En conséquence, il est octroyé au salarié la somme de 10 000 euros brut au titre des heures supplémentaires effectuées, outre 1 000 euros brut au titre des congés payés y afférents, le jugement étant infirmé en ce sens.
Ces montants sont augmentés des intérêts au taux légal à compter du 1er juillet 2019, date de réception par l'employeur de la convocation devant le bureau de conciliation et d'orientation.
Sur la demande au titre de la remise de documents
L'article L. 3243-2 du code du travail dispose que, lors du paiement du salaire, l'employeur remet aux personnes mentionnées à l'article L. 4243-1 une pièce justificative dite bulletin de paie.
La cour rappelle que l'employeur peut remettre au salarié un seul bulletin de paie rectificatif pour l'ensemble de la période en litige (jurisprudence : Cour de cassation, ch. soc., 4 mars 2020, pourvoi n° 18-11.790).
Il convient d'ordonner la délivrance par l'employeur à M. [K] d'un bulletin de paie rectifié pour les mois de mai 2016 à avril 2019, conformes aux dispositions du présent arrêt, c'est-à-dire intégrant les sommes de nature salariale telles que fixées ci-dessus. Le jugement est uniquement infirmé en ce qu'il a ordonné la remise de plusieurs bulletins de paie rectifiés.
Aucun élément particulier du dossier ne laissant craindre que la société Wefix manifeste une réticence dans l'exécution de la présente décision, il n'y a pas lieu en l'état d'assortir cette condamnation d'une astreinte.
Sur l'article 700 du code de procédure civile et sur les dépens
Les dispositions du jugement sont confirmées s'agissant de l'article 700 du code de procédure civile et des dépens de première instance.
Il n'y a pas lieu de faire application des dispositions de l'article 700 du code de procédure civile en cause d'appel.

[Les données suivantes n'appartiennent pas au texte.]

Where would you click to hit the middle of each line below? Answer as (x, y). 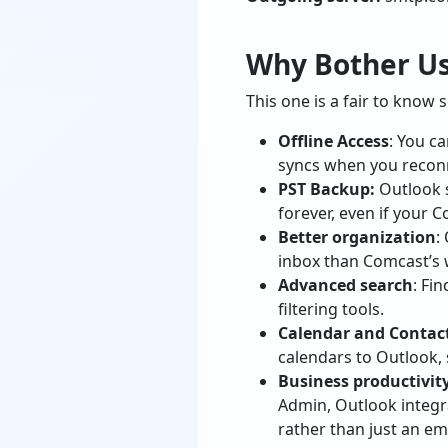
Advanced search (345, 285)
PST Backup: (326, 189)
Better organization (357, 237)
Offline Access (333, 141)
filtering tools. (331, 309)
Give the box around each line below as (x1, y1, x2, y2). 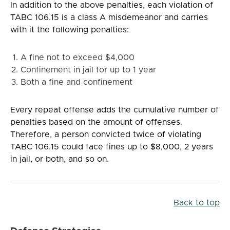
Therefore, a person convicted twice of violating (10, 130, 201, 139)
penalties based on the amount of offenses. (10, 118, 182, 126)
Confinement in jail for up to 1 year (21, 65, 156, 74)
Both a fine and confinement (21, 78, 132, 86)
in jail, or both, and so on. (10, 155, 109, 163)
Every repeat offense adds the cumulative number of (10, 105, 219, 114)
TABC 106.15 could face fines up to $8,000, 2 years (10, 142, 213, 151)
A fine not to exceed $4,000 (21, 53, 135, 62)
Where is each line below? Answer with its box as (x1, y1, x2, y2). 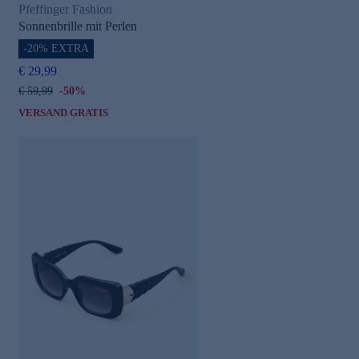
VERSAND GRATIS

La société Wefix est condamnée aux dépens d'appel conformément à l'article 696 du code de procédure civile.
PAR CES MOTIFS,
La cour, statuant en dernier ressort, par arrêt contradictoire mis à disposition au greffe, après en avoir délibéré conformément à la loi :
Confirme le jugement rendu le 7 mai 2021 par le conseil de prud'hommes de Metz, sauf en ce qu'il a :
- dit et jugé que la convention de forfait jours est irrecevable quant à ses dispositions, et que son effet est nul de par le non-respect des dispositions en définissant l'application ;
- fixé le montant des heures supplémentaires dues par la SAS Wefix à M. [Y] [K] à la somme de 13 219,09 euros brut, outre la somme de 1 321,90 euros brut au titre des congés payés y afférents ;
- condamné la SAS Wefix à remettre à M. [Y] [K] plusieurs bulletins de paie rectifiés ;
Statuant à nouveau sur les chefs infirmés, et y ajoutant :
Déclare la convention de forfait en jours prévue dans le contrat de travail signé par les parties inopposable à M. [Y] [K] ;
Condamne la SAS Wefix à payer à M. [Y] [K] les sommes de 10 000 euros brut au titre des heures supplémentaires restées impayées et de 1 000 euros au titre des congés payés y afférents, outre intérêts au taux légal à compter du 1er juillet 2019 ;
Condamne la SAS Wefix à remettre à M. [Y] [K] un bulletin de paie rectifié pour les mois de mai 2016 à avril 2019 conforme aux dispositions du présent arrêt, sans qu'il y ait lieu de fixer d'astreinte ;
Dit n'y avoir lieu de faire application des dispositions de l'article 700 du code de procédure civile en cause d'appel ;
Condamne la SAS Wefix aux dépens d'appel.